>>>
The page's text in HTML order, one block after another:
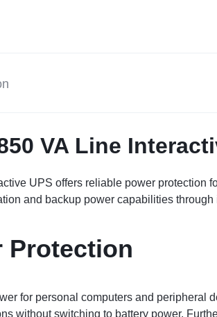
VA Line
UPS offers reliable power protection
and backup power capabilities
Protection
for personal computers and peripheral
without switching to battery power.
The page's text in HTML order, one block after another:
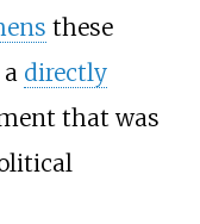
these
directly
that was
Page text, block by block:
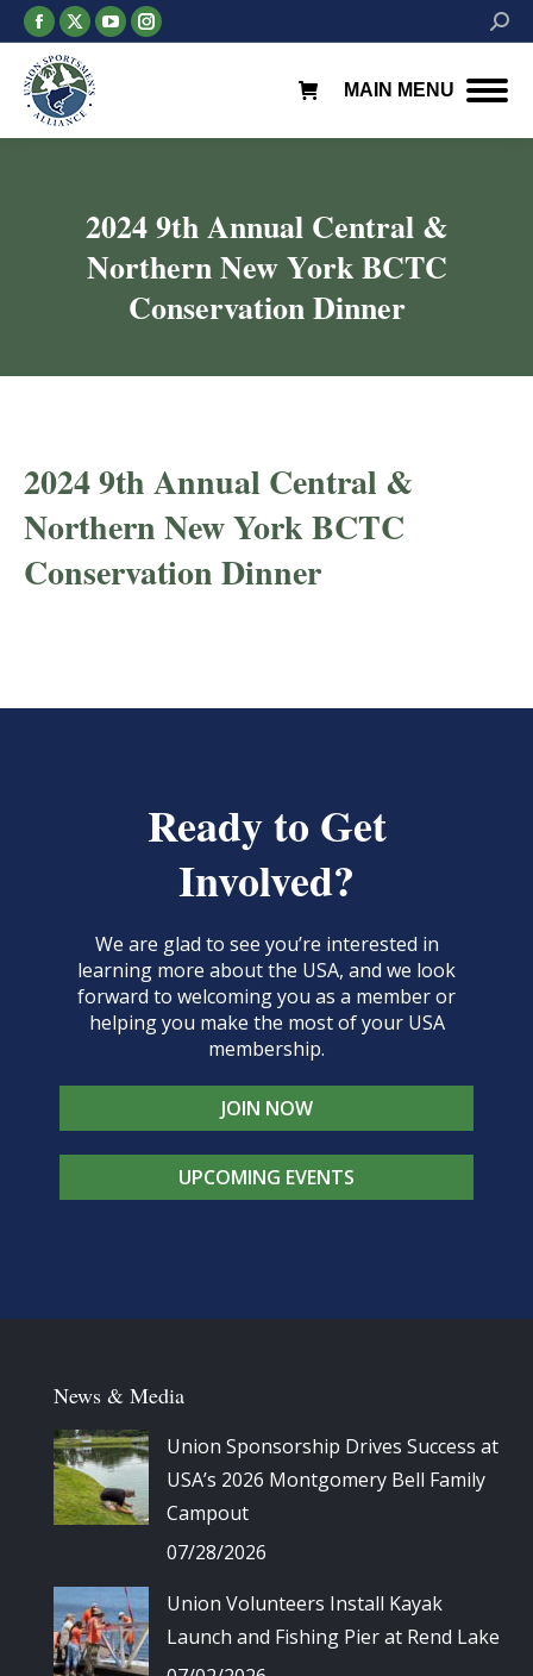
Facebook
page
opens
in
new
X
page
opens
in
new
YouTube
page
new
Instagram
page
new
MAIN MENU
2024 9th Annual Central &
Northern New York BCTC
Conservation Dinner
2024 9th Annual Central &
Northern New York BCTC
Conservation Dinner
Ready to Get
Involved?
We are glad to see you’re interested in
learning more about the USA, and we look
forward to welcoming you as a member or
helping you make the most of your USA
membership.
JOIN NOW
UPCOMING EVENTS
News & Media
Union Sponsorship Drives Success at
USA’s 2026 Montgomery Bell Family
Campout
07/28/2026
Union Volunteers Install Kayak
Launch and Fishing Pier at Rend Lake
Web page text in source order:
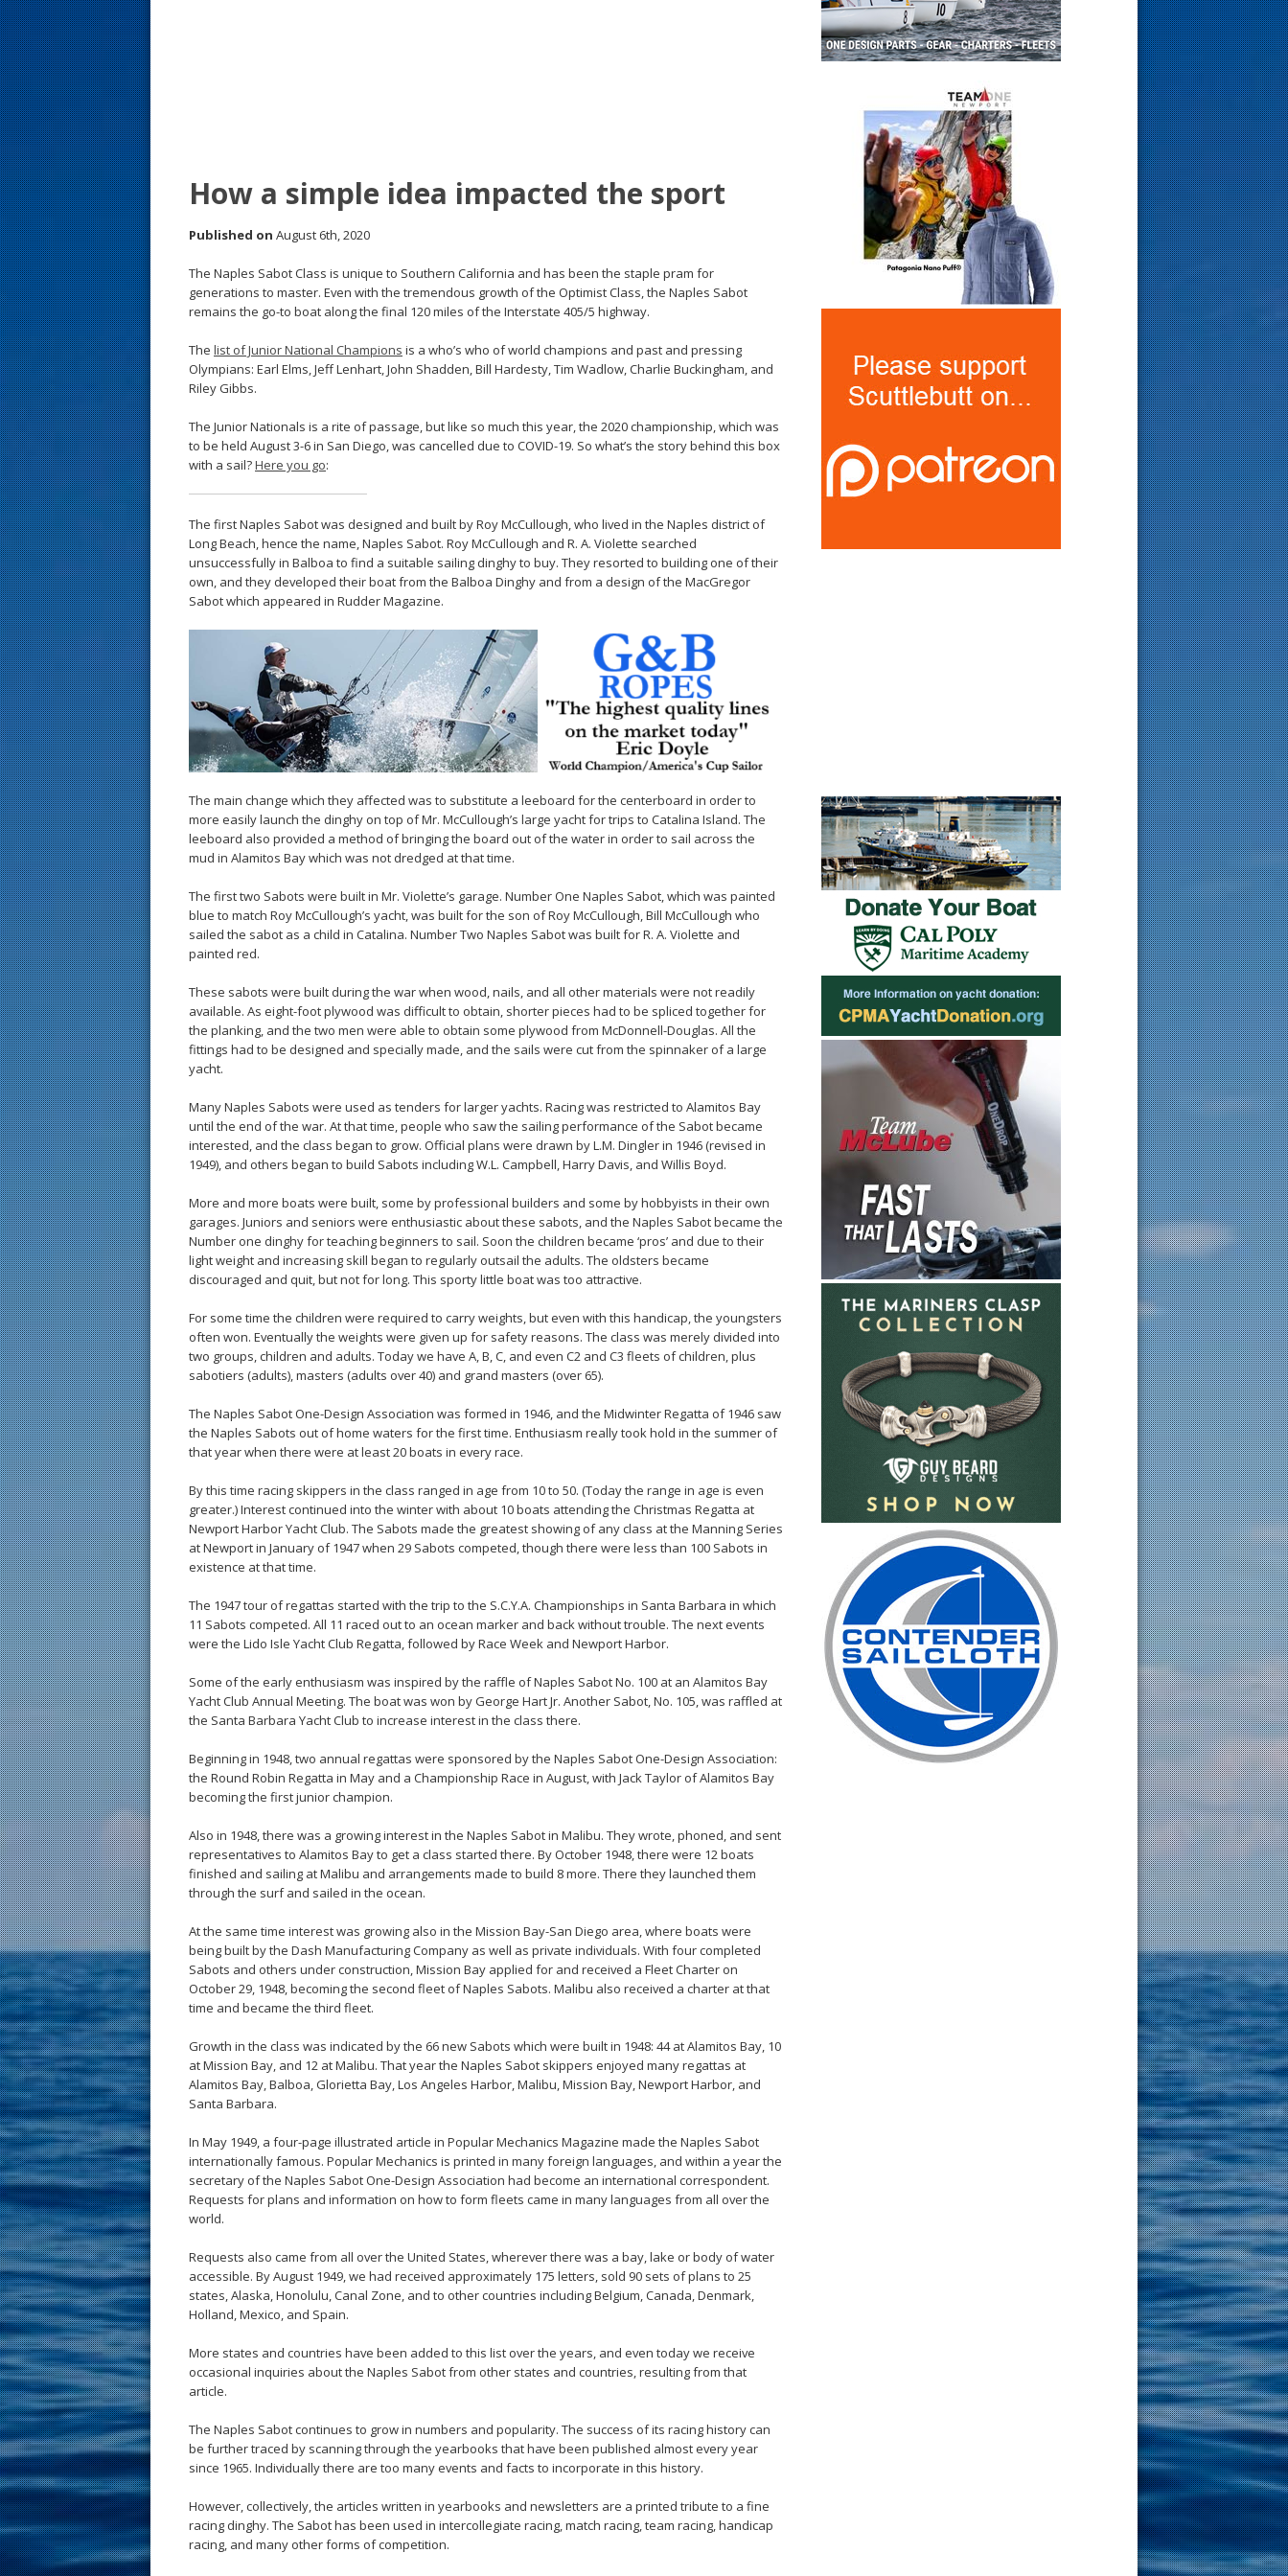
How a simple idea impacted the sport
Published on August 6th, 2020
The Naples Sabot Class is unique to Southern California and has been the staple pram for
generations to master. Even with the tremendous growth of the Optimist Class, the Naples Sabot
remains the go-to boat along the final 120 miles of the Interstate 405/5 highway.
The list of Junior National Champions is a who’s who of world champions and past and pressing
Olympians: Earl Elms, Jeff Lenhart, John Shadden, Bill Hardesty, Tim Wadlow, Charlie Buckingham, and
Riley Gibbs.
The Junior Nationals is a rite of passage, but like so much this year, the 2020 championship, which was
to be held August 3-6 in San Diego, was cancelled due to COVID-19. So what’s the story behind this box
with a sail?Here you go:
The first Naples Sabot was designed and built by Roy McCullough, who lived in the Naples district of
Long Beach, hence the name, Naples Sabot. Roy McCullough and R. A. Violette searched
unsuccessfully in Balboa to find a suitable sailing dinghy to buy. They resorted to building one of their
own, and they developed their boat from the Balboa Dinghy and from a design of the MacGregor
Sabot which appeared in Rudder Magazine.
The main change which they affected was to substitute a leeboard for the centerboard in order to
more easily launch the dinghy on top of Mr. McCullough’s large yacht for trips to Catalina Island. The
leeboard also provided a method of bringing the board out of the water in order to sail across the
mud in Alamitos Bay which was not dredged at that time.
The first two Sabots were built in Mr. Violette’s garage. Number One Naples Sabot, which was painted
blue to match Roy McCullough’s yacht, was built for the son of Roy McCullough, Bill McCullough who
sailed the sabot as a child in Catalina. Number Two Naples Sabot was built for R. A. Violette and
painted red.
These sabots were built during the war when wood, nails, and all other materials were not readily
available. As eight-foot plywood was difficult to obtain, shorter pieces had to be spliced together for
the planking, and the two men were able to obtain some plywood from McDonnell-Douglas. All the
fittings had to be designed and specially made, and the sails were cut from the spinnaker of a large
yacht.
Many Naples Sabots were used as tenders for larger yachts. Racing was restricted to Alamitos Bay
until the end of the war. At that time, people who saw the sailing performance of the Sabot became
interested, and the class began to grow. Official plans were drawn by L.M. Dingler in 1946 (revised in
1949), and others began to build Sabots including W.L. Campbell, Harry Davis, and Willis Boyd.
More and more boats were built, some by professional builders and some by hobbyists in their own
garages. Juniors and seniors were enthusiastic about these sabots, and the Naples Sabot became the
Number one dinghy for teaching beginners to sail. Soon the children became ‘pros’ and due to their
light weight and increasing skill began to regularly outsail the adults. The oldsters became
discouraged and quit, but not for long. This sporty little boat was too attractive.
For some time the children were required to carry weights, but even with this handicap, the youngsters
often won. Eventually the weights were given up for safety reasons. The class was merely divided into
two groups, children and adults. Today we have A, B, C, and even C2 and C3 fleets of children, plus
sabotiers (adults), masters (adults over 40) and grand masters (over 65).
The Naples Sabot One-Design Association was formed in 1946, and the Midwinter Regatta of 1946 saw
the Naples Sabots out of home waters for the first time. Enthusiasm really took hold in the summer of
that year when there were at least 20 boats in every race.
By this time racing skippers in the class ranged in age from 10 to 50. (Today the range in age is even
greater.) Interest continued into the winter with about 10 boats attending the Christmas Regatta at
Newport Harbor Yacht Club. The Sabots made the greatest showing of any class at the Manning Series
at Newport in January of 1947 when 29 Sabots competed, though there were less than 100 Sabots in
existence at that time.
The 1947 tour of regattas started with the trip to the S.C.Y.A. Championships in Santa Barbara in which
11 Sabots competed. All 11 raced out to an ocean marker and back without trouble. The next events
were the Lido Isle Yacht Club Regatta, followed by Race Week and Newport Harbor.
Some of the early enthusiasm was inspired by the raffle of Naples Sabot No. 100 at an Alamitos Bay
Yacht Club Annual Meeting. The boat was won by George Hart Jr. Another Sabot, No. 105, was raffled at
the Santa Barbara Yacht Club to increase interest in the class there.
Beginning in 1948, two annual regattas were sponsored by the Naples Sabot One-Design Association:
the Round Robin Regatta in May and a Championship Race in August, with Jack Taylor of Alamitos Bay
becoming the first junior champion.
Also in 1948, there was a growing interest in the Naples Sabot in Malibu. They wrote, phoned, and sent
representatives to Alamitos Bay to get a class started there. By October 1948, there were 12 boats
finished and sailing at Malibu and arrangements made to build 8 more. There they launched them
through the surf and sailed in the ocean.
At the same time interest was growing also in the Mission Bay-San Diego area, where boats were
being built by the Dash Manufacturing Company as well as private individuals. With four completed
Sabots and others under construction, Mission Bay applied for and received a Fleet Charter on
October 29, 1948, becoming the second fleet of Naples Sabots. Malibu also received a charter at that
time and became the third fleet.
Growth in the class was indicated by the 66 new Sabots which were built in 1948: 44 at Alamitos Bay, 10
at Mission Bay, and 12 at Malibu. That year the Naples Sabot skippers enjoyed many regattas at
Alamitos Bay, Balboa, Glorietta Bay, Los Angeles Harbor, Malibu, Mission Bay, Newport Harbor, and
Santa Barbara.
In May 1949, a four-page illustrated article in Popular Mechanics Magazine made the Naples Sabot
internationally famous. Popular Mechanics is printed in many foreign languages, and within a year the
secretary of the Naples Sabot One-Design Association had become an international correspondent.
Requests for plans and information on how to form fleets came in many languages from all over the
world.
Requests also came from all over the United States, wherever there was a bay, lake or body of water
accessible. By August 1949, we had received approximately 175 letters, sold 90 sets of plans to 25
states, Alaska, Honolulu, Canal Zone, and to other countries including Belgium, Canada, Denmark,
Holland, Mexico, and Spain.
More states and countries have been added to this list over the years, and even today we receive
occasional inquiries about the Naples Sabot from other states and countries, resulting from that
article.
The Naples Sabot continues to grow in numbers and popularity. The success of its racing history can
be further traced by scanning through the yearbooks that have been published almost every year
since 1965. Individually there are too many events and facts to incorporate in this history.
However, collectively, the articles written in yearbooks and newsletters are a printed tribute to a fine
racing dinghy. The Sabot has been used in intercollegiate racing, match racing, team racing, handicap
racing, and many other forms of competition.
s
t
<<<
* **WHAT TO WORK ON**
Give back the material above exactly, with each picture removed.

* **TASK SOLUTION**
The page's text in HTML order, one block after another:
VA Line
UPS offers reliable power protection
and backup power capabilities
Protection
for personal computers and peripheral
without switching to battery power.
The page's text in HTML order, one block after another:
these
directly
that was
Page text, block by block:
Facebook
page
opens
in
new
X
page
opens
in
new
YouTube
page
new
Instagram
page
new
MAIN MENU
2024 9th Annual Central &
Northern New York BCTC
Conservation Dinner
2024 9th Annual Central &
Northern New York BCTC
Conservation Dinner
Ready to Get
Involved?
We are glad to see you’re interested in
learning more about the USA, and we look
forward to welcoming you as a member or
helping you make the most of your USA
membership.
JOIN NOW
UPCOMING EVENTS
News & Media
Union Sponsorship Drives Success at
USA’s 2026 Montgomery Bell Family
Campout
07/28/2026
Union Volunteers Install Kayak
Launch and Fishing Pier at Rend Lake
Web page text in source order:
How a simple idea impacted the sport
Published on August 6th, 2020
The Naples Sabot Class is unique to Southern California and has been the staple pram for
generations to master. Even with the tremendous growth of the Optimist Class, the Naples Sabot
remains the go-to boat along the final 120 miles of the Interstate 405/5 highway.
The list of Junior National Champions is a who’s who of world champions and past and pressing
Olympians: Earl Elms, Jeff Lenhart, John Shadden, Bill Hardesty, Tim Wadlow, Charlie Buckingham, and
Riley Gibbs.
The Junior Nationals is a rite of passage, but like so much this year, the 2020 championship, which was
to be held August 3-6 in San Diego, was cancelled due to COVID-19. So what’s the story behind this box
with a sail?Here you go:
The first Naples Sabot was designed and built by Roy McCullough, who lived in the Naples district of
Long Beach, hence the name, Naples Sabot. Roy McCullough and R. A. Violette searched
unsuccessfully in Balboa to find a suitable sailing dinghy to buy. They resorted to building one of their
own, and they developed their boat from the Balboa Dinghy and from a design of the MacGregor
Sabot which appeared in Rudder Magazine.
The main change which they affected was to substitute a leeboard for the centerboard in order to
more easily launch the dinghy on top of Mr. McCullough’s large yacht for trips to Catalina Island. The
leeboard also provided a method of bringing the board out of the water in order to sail across the
mud in Alamitos Bay which was not dredged at that time.
The first two Sabots were built in Mr. Violette’s garage. Number One Naples Sabot, which was painted
blue to match Roy McCullough’s yacht, was built for the son of Roy McCullough, Bill McCullough who
sailed the sabot as a child in Catalina. Number Two Naples Sabot was built for R. A. Violette and
painted red.
These sabots were built during the war when wood, nails, and all other materials were not readily
available. As eight-foot plywood was difficult to obtain, shorter pieces had to be spliced together for
the planking, and the two men were able to obtain some plywood from McDonnell-Douglas. All the
fittings had to be designed and specially made, and the sails were cut from the spinnaker of a large
yacht.
Many Naples Sabots were used as tenders for larger yachts. Racing was restricted to Alamitos Bay
until the end of the war. At that time, people who saw the sailing performance of the Sabot became
interested, and the class began to grow. Official plans were drawn by L.M. Dingler in 1946 (revised in
1949), and others began to build Sabots including W.L. Campbell, Harry Davis, and Willis Boyd.
More and more boats were built, some by professional builders and some by hobbyists in their own
garages. Juniors and seniors were enthusiastic about these sabots, and the Naples Sabot became the
Number one dinghy for teaching beginners to sail. Soon the children became ‘pros’ and due to their
light weight and increasing skill began to regularly outsail the adults. The oldsters became
discouraged and quit, but not for long. This sporty little boat was too attractive.
For some time the children were required to carry weights, but even with this handicap, the youngsters
often won. Eventually the weights were given up for safety reasons. The class was merely divided into
two groups, children and adults. Today we have A, B, C, and even C2 and C3 fleets of children, plus
sabotiers (adults), masters (adults over 40) and grand masters (over 65).
The Naples Sabot One-Design Association was formed in 1946, and the Midwinter Regatta of 1946 saw
the Naples Sabots out of home waters for the first time. Enthusiasm really took hold in the summer of
that year when there were at least 20 boats in every race.
By this time racing skippers in the class ranged in age from 10 to 50. (Today the range in age is even
greater.) Interest continued into the winter with about 10 boats attending the Christmas Regatta at
Newport Harbor Yacht Club. The Sabots made the greatest showing of any class at the Manning Series
at Newport in January of 1947 when 29 Sabots competed, though there were less than 100 Sabots in
existence at that time.
The 1947 tour of regattas started with the trip to the S.C.Y.A. Championships in Santa Barbara in which
11 Sabots competed. All 11 raced out to an ocean marker and back without trouble. The next events
were the Lido Isle Yacht Club Regatta, followed by Race Week and Newport Harbor.
Some of the early enthusiasm was inspired by the raffle of Naples Sabot No. 100 at an Alamitos Bay
Yacht Club Annual Meeting. The boat was won by George Hart Jr. Another Sabot, No. 105, was raffled at
the Santa Barbara Yacht Club to increase interest in the class there.
Beginning in 1948, two annual regattas were sponsored by the Naples Sabot One-Design Association:
the Round Robin Regatta in May and a Championship Race in August, with Jack Taylor of Alamitos Bay
becoming the first junior champion.
Also in 1948, there was a growing interest in the Naples Sabot in Malibu. They wrote, phoned, and sent
representatives to Alamitos Bay to get a class started there. By October 1948, there were 12 boats
finished and sailing at Malibu and arrangements made to build 8 more. There they launched them
through the surf and sailed in the ocean.
At the same time interest was growing also in the Mission Bay-San Diego area, where boats were
being built by the Dash Manufacturing Company as well as private individuals. With four completed
Sabots and others under construction, Mission Bay applied for and received a Fleet Charter on
October 29, 1948, becoming the second fleet of Naples Sabots. Malibu also received a charter at that
time and became the third fleet.
Growth in the class was indicated by the 66 new Sabots which were built in 1948: 44 at Alamitos Bay, 10
at Mission Bay, and 12 at Malibu. That year the Naples Sabot skippers enjoyed many regattas at
Alamitos Bay, Balboa, Glorietta Bay, Los Angeles Harbor, Malibu, Mission Bay, Newport Harbor, and
Santa Barbara.
In May 1949, a four-page illustrated article in Popular Mechanics Magazine made the Naples Sabot
internationally famous. Popular Mechanics is printed in many foreign languages, and within a year the
secretary of the Naples Sabot One-Design Association had become an international correspondent.
Requests for plans and information on how to form fleets came in many languages from all over the
world.
Requests also came from all over the United States, wherever there was a bay, lake or body of water
accessible. By August 1949, we had received approximately 175 letters, sold 90 sets of plans to 25
states, Alaska, Honolulu, Canal Zone, and to other countries including Belgium, Canada, Denmark,
Holland, Mexico, and Spain.
More states and countries have been added to this list over the years, and even today we receive
occasional inquiries about the Naples Sabot from other states and countries, resulting from that
article.
The Naples Sabot continues to grow in numbers and popularity. The success of its racing history can
be further traced by scanning through the yearbooks that have been published almost every year
since 1965. Individually there are too many events and facts to incorporate in this history.
However, collectively, the articles written in yearbooks and newsletters are a printed tribute to a fine
racing dinghy. The Sabot has been used in intercollegiate racing, match racing, team racing, handicap
racing, and many other forms of competition.
s
t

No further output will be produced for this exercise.